Yu Sheng ficou surpreso, virou-se para Song Beiyun:
— Foi obra sua?
— Eu? Que nada! Deve ter sido castigo pelos maus atos — respondeu, balançando a cabeça. — Yu Sheng, quero sair um pouco.
— Não pode. Hoje precisa estudar quatro horas, ainda falta uma.
— Ah... — Song Beiyun coçou a cabeça. — Yu Sheng!
— Já disse que não pode. Mesmo sendo inteligente, não pode relaxar. O sucesso vem do esforço, o fracasso da preguiça. Esses textos e clássicos são a base de tudo. Sem base firme, nada floresce...

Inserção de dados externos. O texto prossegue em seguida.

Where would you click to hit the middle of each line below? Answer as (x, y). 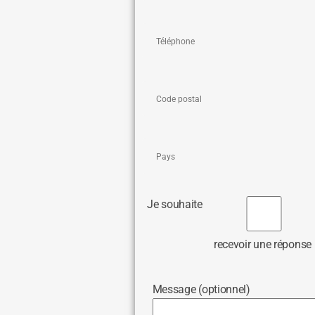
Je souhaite (167, 205)
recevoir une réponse (262, 245)
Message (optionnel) (191, 290)
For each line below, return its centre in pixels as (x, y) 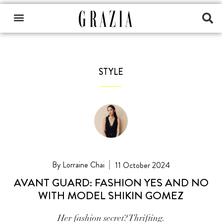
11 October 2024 (143, 165)
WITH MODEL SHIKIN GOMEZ (111, 195)
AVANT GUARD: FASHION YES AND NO (111, 182)
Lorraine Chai (82, 165)
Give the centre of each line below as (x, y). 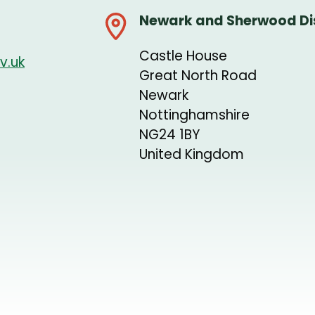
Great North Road (198, 76)
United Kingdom (191, 155)
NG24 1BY (169, 135)
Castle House (183, 56)
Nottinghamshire (194, 115)
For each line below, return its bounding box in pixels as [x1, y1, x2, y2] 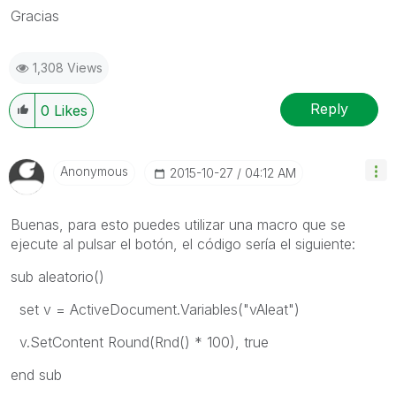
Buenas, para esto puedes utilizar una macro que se [11, 215, 346, 233]
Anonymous [60, 163, 128, 179]
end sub [11, 365, 62, 384]
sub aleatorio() [11, 267, 104, 286]
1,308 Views [33, 59, 103, 75]
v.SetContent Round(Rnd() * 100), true [11, 332, 269, 351]
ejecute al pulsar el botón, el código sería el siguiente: [11, 234, 355, 253]
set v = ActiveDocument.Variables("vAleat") [11, 300, 300, 318]
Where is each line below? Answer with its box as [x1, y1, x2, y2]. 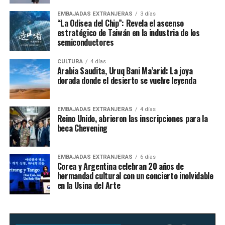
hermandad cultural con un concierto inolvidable [57, 170, 213, 182]
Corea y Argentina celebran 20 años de [57, 160, 184, 173]
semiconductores [57, 36, 114, 49]
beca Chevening [57, 122, 109, 135]
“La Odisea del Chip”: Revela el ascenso [57, 17, 184, 30]
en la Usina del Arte [57, 179, 121, 192]
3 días [140, 11, 156, 18]
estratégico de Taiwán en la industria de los [57, 27, 200, 39]

— Ai, ai, ai... está bem, está bem, eu estudo!
Song Beiyun temia Yu Sheng. Quando este começava a discursar, parecia um enxame de moscas zunindo nos ouvidos, impossível de suportar.

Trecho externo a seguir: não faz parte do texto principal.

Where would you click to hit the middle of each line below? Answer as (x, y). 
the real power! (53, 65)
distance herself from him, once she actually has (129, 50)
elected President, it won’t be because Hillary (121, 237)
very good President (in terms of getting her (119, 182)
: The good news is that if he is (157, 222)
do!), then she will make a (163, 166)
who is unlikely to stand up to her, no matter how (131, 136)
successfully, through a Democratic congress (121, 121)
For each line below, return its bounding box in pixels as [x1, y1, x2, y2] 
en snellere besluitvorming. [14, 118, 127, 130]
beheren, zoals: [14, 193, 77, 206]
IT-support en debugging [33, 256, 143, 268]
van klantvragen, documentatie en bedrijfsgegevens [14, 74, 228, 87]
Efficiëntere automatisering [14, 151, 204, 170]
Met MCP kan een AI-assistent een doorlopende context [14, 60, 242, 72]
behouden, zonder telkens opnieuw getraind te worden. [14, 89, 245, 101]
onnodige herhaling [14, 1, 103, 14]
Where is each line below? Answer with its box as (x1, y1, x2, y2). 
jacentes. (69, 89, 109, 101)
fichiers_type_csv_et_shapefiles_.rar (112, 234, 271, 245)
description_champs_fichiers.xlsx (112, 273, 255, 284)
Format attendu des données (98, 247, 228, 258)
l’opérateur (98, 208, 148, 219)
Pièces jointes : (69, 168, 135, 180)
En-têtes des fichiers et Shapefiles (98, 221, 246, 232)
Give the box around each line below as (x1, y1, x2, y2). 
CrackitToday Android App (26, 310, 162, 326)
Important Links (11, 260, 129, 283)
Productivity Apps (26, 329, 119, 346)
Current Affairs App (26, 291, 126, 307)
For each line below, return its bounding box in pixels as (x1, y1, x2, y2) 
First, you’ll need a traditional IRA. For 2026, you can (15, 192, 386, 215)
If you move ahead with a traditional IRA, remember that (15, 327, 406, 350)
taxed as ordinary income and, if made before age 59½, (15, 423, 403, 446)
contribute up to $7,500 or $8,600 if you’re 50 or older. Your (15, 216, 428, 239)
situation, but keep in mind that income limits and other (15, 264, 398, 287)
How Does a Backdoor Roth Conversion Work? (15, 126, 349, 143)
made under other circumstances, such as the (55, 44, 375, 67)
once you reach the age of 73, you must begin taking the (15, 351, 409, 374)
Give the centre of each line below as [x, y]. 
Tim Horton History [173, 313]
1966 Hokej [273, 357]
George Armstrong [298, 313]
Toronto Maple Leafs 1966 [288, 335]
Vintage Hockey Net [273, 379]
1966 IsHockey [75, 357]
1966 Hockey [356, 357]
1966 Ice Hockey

Aliás, aquilo não era exatamente a Dinastia Song, como a da história, com exames de grau rigidamente escalonados, como na Ming. Ali, qualquer um podia participar do exame distrital — o chamado jie shi, que Song Beiyun insistia em chamar de xiang shi. Qualquer estudioso sem título era chamado de xiucai. Passando, tornava-se júzi ou gongsheng.
Depois, o próximo exame seria na primavera seguinte, em Nanjing, o exame provincial — quase como entrar numa universidade. Quem passava, virava jinshi. Por fim, havia o exame palaciano, que era como um exame de pós-graduação, mas ainda mais difícil, tudo a critério do imperador.

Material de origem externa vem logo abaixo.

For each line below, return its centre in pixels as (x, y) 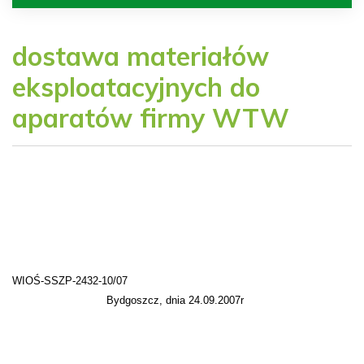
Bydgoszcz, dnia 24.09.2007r (175, 300)
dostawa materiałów (141, 56)
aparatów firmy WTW (151, 118)
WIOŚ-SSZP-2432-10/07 (70, 281)
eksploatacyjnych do (136, 87)
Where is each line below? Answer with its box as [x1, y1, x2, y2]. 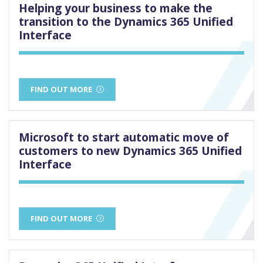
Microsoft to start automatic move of [19, 129, 229, 146]
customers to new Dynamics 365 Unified [19, 143, 242, 159]
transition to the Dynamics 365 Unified [19, 14, 233, 30]
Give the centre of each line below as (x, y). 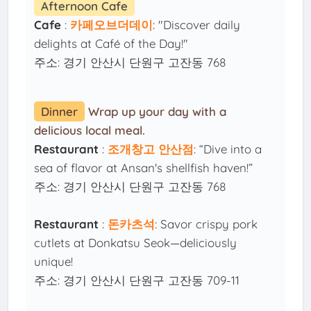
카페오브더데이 (112, 25)
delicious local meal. (90, 131)
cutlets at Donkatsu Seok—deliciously (136, 243)
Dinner (60, 112)
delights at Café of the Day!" (111, 44)
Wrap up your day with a (158, 112)
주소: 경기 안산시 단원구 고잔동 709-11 (137, 280)
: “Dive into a (228, 149)
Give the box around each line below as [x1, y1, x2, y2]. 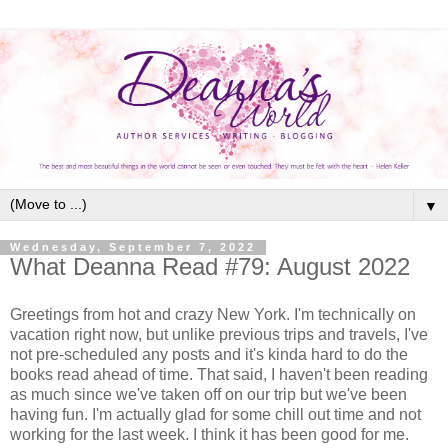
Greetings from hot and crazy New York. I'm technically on [10, 306, 416, 324]
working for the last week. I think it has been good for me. [10, 426, 409, 444]
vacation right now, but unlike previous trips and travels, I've [10, 326, 428, 344]
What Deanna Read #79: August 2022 [10, 253, 410, 281]
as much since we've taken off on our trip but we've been [10, 386, 407, 404]
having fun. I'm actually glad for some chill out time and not [10, 406, 421, 424]
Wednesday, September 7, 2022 [10, 241, 256, 254]
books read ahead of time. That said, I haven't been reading [10, 366, 428, 384]
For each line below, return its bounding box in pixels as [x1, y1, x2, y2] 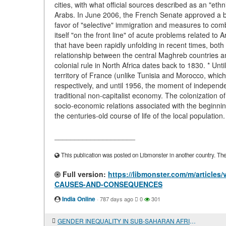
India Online [62, 194, 95, 203]
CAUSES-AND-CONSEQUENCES [54, 179, 162, 189]
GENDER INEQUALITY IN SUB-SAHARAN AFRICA [190, 216, 196, 225]
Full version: [61, 169, 106, 179]
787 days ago [100, 195, 133, 203]
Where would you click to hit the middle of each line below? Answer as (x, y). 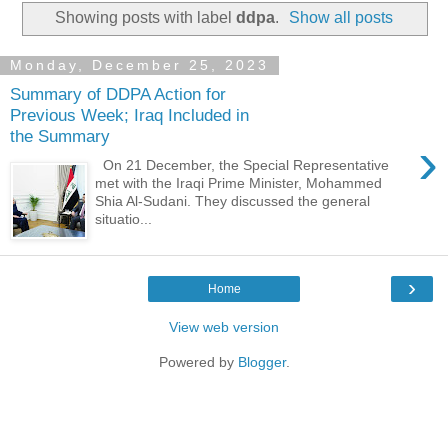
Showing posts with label (145, 17)
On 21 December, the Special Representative (242, 164)
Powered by (198, 361)
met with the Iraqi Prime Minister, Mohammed (239, 182)
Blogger (261, 361)
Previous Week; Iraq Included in (129, 115)
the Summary (60, 136)
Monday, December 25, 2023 (139, 65)
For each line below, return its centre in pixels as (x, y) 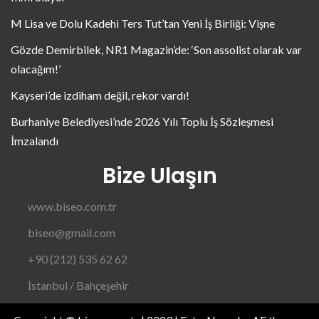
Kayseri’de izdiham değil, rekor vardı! (100, 95)
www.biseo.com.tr (72, 206)
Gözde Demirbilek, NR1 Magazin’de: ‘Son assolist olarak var (156, 49)
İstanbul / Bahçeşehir (78, 285)
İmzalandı (35, 141)
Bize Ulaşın (159, 176)
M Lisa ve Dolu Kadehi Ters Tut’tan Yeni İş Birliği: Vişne (143, 23)
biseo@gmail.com (72, 232)
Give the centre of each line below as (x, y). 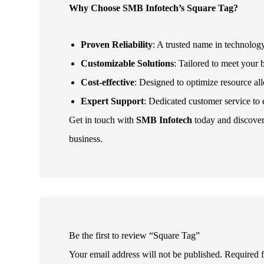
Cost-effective (108, 82)
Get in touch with (103, 120)
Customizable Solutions (128, 64)
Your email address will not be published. (146, 255)
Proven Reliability (117, 45)
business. (86, 139)
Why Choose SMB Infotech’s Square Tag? (154, 8)
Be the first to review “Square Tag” (135, 236)
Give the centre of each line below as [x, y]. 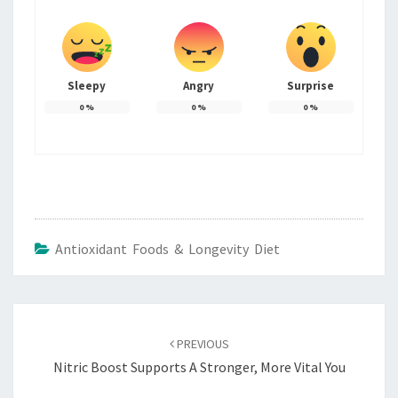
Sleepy [87, 85]
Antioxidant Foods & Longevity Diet [167, 248]
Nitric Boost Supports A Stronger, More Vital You [199, 366]
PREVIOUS [201, 343]
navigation [57, 337]
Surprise [311, 85]
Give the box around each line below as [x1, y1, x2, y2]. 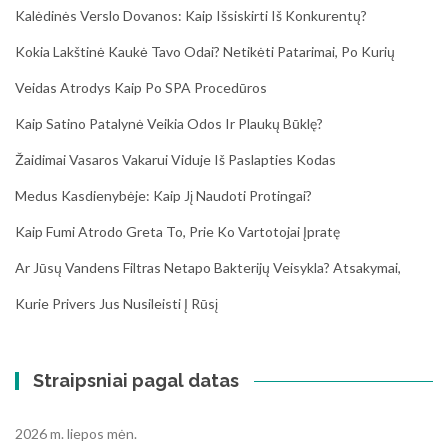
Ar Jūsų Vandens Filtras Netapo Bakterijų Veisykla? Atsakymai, [15, 259, 401, 276]
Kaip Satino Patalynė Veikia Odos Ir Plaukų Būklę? [15, 115, 323, 132]
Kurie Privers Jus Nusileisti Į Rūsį [15, 295, 218, 312]
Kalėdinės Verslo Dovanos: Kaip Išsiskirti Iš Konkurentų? [15, 7, 367, 24]
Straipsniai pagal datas [33, 370, 240, 391]
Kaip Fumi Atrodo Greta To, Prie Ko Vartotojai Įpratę [15, 223, 340, 240]
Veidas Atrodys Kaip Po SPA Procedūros [15, 79, 267, 96]
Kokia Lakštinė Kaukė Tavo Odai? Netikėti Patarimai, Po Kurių [15, 43, 395, 60]
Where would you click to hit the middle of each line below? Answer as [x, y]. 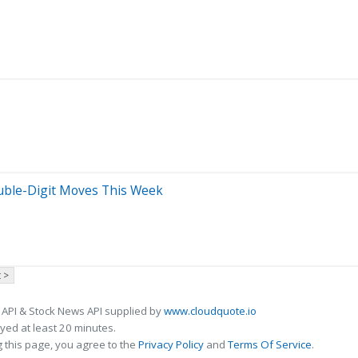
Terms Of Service [270, 344]
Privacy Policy [171, 344]
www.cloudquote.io [210, 310]
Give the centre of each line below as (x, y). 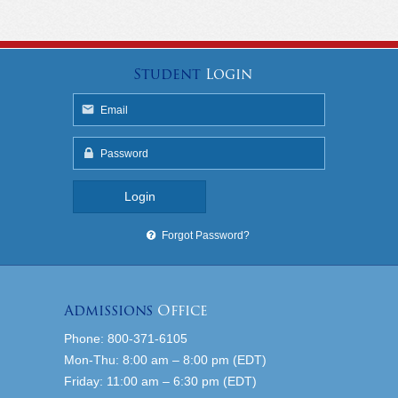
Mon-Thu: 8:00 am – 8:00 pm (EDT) (165, 360)
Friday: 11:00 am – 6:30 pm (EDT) (160, 382)
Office (180, 311)
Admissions (108, 311)
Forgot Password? (206, 236)
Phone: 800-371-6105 (125, 339)
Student (167, 75)
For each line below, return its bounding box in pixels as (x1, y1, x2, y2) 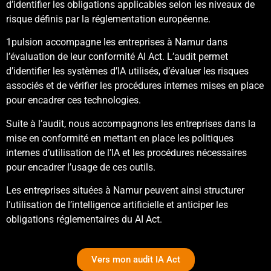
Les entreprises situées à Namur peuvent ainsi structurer (6, 184, 244, 197)
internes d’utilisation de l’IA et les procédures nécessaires (6, 146, 247, 158)
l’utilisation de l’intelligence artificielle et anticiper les (6, 199, 228, 211)
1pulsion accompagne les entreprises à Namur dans (6, 36, 227, 48)
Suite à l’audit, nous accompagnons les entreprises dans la (6, 117, 256, 129)
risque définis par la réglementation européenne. (6, 13, 211, 25)
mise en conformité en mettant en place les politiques (6, 132, 233, 144)
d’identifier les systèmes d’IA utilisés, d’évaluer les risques (6, 65, 249, 77)

— Ai... — Song Beiyun espiou pela janela quando Yu Sheng saiu, e viu A Qiao lavando roupas no pátio. Amassou um bilhetinho e jogou:
— A Qiao, A Qiao.
Ela levantou a cabeça:
— Não está estudando? O que está aprontando agora?
— Venha cá, quero te contar uma novidade.
— Não venha com travessuras ou não subo.
— Nada disso, é sobre o filho do magistrado.
Ao ouvir fofoca, A Qiao largou a roupa e subiu apressada. Assim que entrou, Song Beiyun a abraçou pela cintura.
— Você disse que não faria travessuras!
— Abraçar minha querida Qiao não é travessura.
Ela resmungou, mas não se esquivou:
— O que quer me contar?
Song Beiyun cochichou em seu ouvido:
— O filho do magistrado teve as pernas quebradas.
— Sério? — Os olhos dela brilharam. — Como conseguiu isso? Conte-me tudo.
— Quer mesmo saber?
— Quero!
Song Beiyun sorriu malicioso e ergueu o queixo dela:
— À noite, vá ao meu quarto que te conto em detalhes.
— Não quero mais saber! — A Qiao se soltou e saiu correndo. — Sei muito bem o que você quer! Não vou ouvir, não vou!